Dataset content
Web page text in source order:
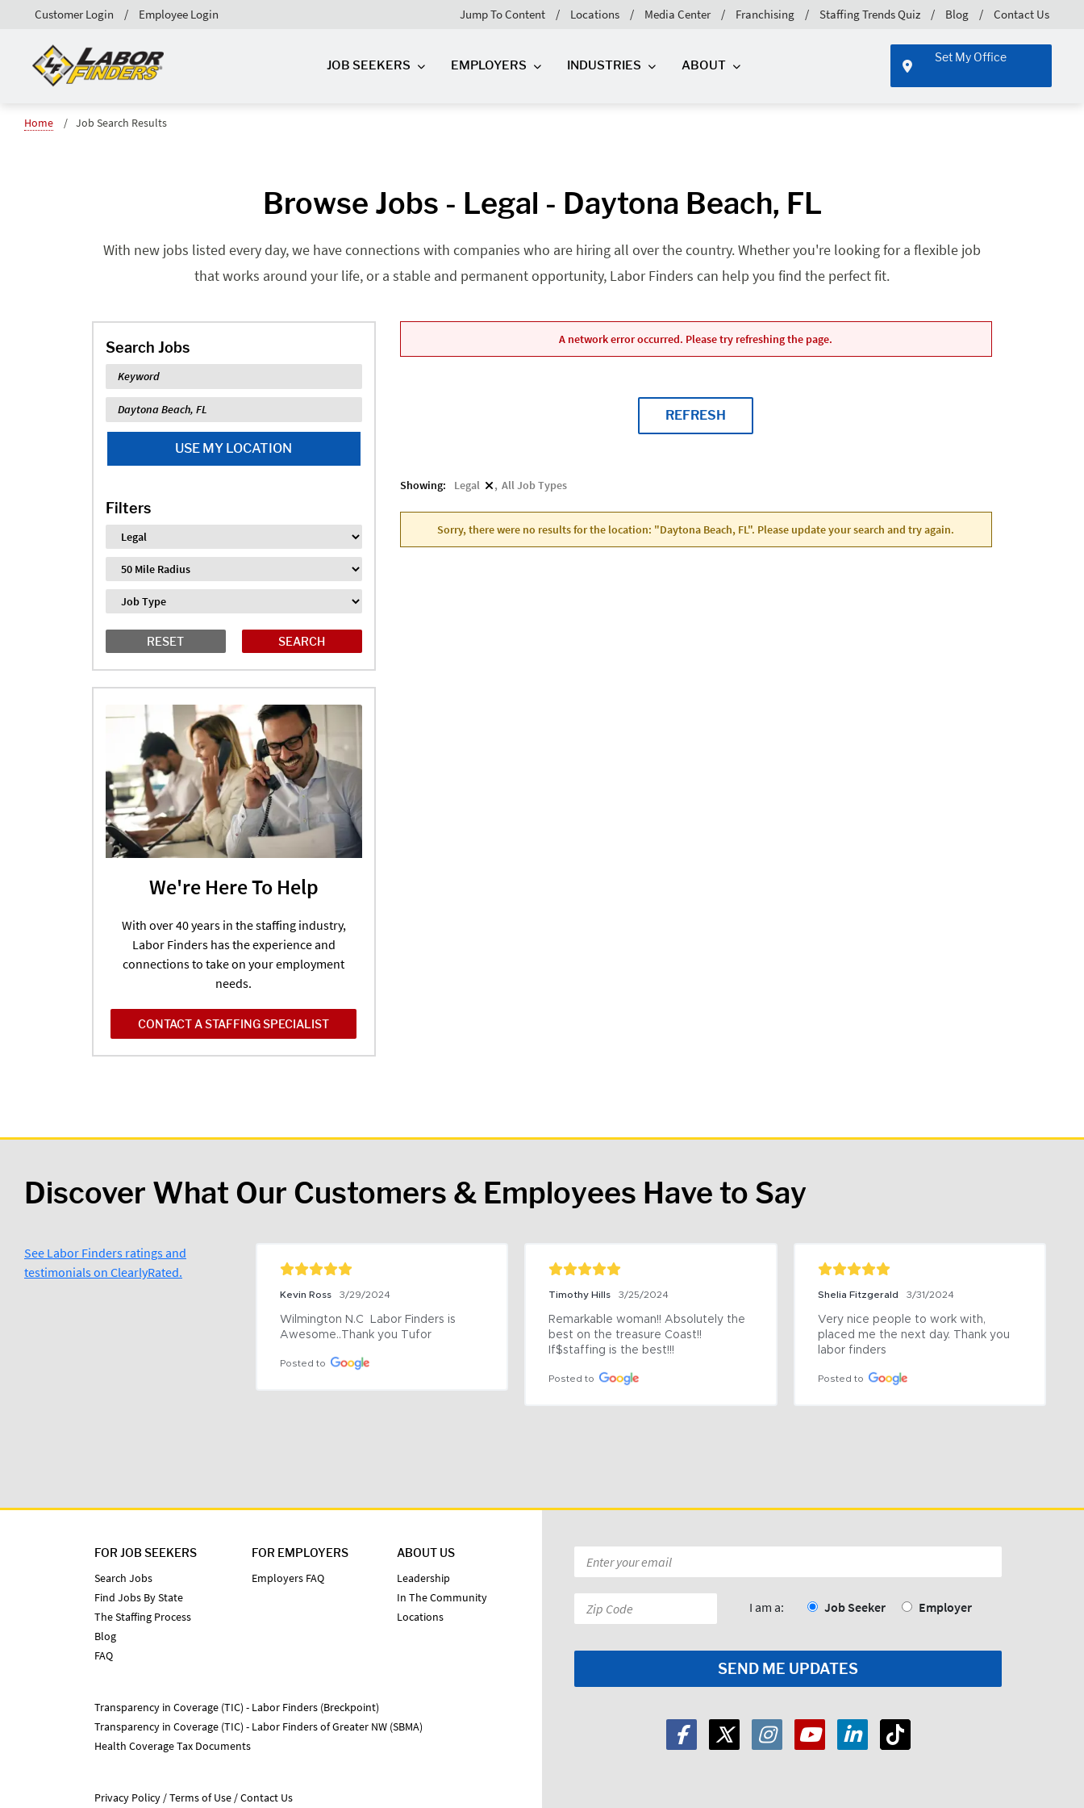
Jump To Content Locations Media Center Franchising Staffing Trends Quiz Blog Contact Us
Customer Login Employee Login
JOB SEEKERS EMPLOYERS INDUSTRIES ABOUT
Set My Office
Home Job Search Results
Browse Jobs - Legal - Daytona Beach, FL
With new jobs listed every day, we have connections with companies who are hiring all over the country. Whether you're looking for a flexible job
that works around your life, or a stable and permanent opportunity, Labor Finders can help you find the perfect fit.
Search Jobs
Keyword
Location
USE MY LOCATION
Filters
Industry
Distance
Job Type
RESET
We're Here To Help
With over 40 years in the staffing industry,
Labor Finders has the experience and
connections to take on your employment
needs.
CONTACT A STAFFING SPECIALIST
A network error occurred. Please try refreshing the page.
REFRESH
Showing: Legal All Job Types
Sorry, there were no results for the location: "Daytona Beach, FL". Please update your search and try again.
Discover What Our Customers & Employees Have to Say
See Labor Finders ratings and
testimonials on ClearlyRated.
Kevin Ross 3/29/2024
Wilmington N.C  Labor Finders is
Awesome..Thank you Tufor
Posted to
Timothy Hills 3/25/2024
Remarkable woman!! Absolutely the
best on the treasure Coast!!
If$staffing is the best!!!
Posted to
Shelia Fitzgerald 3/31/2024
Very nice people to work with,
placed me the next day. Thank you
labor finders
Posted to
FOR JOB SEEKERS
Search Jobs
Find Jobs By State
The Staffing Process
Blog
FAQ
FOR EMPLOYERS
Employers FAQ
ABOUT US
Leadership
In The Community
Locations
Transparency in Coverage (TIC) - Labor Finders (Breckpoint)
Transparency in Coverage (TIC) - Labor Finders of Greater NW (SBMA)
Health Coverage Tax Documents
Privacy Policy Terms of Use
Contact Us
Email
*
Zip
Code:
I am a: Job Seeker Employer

Work request
Could you give again, word for word, the line with "that works around" and all lines after it through the end of the data? Leave out everything else.

Your solution
that works around your life, or a stable and permanent opportunity, Labor Finders can help you find the perfect fit.
Search Jobs
Keyword
Location
USE MY LOCATION
Filters
Industry
Distance
Job Type
RESET
We're Here To Help
With over 40 years in the staffing industry,
Labor Finders has the experience and
connections to take on your employment
needs.
CONTACT A STAFFING SPECIALIST
A network error occurred. Please try refreshing the page.
REFRESH
Showing: Legal All Job Types
Sorry, there were no results for the location: "Daytona Beach, FL". Please update your search and try again.
Discover What Our Customers & Employees Have to Say
See Labor Finders ratings and
testimonials on ClearlyRated.
Kevin Ross 3/29/2024
Wilmington N.C  Labor Finders is
Awesome..Thank you Tufor
Posted to
Timothy Hills 3/25/2024
Remarkable woman!! Absolutely the
best on the treasure Coast!!
If$staffing is the best!!!
Posted to
Shelia Fitzgerald 3/31/2024
Very nice people to work with,
placed me the next day. Thank you
labor finders
Posted to
FOR JOB SEEKERS
Search Jobs
Find Jobs By State
The Staffing Process
Blog
FAQ
FOR EMPLOYERS
Employers FAQ
ABOUT US
Leadership
In The Community
Locations
Transparency in Coverage (TIC) - Labor Finders (Breckpoint)
Transparency in Coverage (TIC) - Labor Finders of Greater NW (SBMA)
Health Coverage Tax Documents
Privacy Policy Terms of Use
Contact Us
Email
*
Zip
Code:
I am a: Job Seeker Employer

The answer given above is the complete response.